- Country: Pakistan
- Location: Harnai District, Balochistan
- Coordinates: 30°35′59″N 67°49′59″E﻿ / ﻿30.59972°N 67.83306°E
- Status: under construction
- Construction cost: 35 m USD
- Owner: Government of Balochistan

= Mangi Dam, Pakistan =

Dam in Balochistan, Pakistan

Mangi Dam is located in Harnai District on the Chappar Rift in Balochistan, Pakistan. The dam is still under construction and has a height of 18 m and a storage capacity of 130000 m3. In 2015, it was announced that the dam would produce electricity and that the shortage of load shedding would reduce. However, due to security concerns and reports of corruption and mismanagement, the project remains unfinished.

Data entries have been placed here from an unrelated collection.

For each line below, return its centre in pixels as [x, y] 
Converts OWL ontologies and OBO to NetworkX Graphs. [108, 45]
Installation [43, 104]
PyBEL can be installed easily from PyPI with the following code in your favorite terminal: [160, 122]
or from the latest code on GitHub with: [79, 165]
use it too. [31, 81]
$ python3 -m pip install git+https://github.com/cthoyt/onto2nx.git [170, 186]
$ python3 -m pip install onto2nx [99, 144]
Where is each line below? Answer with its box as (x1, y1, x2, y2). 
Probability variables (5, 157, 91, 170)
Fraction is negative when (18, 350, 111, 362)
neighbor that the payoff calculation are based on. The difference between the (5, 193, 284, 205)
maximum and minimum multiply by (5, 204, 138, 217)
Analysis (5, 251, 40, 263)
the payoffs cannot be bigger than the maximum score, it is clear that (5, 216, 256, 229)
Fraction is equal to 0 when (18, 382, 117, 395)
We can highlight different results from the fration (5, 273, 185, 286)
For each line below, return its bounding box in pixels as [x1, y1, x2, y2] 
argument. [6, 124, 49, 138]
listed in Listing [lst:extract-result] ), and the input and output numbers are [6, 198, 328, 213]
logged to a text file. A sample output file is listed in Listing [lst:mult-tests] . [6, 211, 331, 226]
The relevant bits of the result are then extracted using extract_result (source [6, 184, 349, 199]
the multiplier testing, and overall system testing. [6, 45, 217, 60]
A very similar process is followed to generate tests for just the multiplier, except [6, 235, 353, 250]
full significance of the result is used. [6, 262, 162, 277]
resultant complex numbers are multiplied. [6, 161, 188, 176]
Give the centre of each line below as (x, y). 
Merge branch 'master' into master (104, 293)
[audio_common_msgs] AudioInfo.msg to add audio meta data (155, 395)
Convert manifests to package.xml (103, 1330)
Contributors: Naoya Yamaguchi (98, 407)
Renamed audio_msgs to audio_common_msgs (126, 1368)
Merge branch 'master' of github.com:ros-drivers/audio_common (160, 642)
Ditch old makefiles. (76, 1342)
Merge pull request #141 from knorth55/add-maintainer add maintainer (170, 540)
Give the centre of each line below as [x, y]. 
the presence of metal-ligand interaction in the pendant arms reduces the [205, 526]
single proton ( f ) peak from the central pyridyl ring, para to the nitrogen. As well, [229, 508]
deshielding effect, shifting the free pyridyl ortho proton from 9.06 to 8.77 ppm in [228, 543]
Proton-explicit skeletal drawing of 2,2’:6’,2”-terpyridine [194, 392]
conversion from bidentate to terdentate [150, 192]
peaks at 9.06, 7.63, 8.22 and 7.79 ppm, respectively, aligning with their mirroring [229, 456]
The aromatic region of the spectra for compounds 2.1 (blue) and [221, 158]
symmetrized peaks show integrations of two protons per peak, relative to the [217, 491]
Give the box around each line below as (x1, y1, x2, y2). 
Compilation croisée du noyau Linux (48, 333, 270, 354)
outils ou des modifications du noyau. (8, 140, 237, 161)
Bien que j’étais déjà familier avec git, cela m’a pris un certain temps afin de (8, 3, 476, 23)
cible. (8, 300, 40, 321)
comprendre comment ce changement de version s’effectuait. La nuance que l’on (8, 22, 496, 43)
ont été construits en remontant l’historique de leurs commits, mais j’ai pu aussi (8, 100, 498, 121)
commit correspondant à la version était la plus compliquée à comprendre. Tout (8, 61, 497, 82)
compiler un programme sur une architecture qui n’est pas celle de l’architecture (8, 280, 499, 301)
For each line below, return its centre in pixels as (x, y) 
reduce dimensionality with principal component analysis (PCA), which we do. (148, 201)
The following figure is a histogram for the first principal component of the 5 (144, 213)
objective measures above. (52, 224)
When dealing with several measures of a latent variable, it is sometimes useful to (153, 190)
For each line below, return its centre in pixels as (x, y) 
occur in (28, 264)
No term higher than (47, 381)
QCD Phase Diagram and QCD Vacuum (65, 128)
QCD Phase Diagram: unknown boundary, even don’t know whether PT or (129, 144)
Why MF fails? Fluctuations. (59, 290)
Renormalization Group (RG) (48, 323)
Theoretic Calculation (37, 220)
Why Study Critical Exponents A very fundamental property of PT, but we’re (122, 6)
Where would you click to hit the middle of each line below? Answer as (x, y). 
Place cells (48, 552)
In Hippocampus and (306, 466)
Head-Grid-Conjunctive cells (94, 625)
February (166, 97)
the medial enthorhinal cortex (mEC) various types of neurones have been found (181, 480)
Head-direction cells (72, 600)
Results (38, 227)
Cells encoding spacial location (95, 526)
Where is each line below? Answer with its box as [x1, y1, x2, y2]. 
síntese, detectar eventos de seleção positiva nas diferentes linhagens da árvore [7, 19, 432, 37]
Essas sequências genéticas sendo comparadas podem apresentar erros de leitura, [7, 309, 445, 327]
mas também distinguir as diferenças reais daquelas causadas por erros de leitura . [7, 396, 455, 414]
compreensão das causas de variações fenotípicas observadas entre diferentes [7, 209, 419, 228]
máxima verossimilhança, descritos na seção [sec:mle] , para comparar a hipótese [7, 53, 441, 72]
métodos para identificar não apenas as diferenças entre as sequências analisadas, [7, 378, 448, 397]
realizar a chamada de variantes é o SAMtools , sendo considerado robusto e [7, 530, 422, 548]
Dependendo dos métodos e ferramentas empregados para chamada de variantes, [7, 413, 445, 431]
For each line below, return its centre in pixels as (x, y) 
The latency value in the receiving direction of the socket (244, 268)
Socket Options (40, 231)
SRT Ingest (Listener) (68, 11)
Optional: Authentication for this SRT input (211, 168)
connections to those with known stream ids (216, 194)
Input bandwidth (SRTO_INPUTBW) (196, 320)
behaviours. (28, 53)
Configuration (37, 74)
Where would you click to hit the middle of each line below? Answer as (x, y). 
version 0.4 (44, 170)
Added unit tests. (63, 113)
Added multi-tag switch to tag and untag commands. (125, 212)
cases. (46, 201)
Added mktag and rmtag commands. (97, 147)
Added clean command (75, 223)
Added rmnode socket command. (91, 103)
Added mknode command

==Mangi Dam and Water Conveyance System Project==

At an estimated cost Rs 9.85 billion would be launched in order to meet water supply requirement of Quetta city and adjoining areas. According to sources, the Ministry of Water and Power prepared the PC-1 of the project and referred it to the Ministry of Planning, Development and Reforms. The project envisages: (i) providing about 8.10 MGD for augmenting the existing under stress water requirements of Quetta Town, (ii) shifting the existing trend of extracting underground water by means of tube wells to more sustainable option of constructing the surface water storage reservoirs, (iii) providing un-interrupted drinking water supplies to the inhabitants of Quetta Town by means of Construction of Water Storage Tanks in Quetta Valley, (iv) uplifting the livelihood of inhabitants by providing employment and business opportunities during construction phase of the project, (v) mitigating the impacts of floods D/S of proposed Dam site. According to PC-1 of the project, the federal and Balochistan governments would share the cost of the project equally. The project would be completed within 36 months after its approval.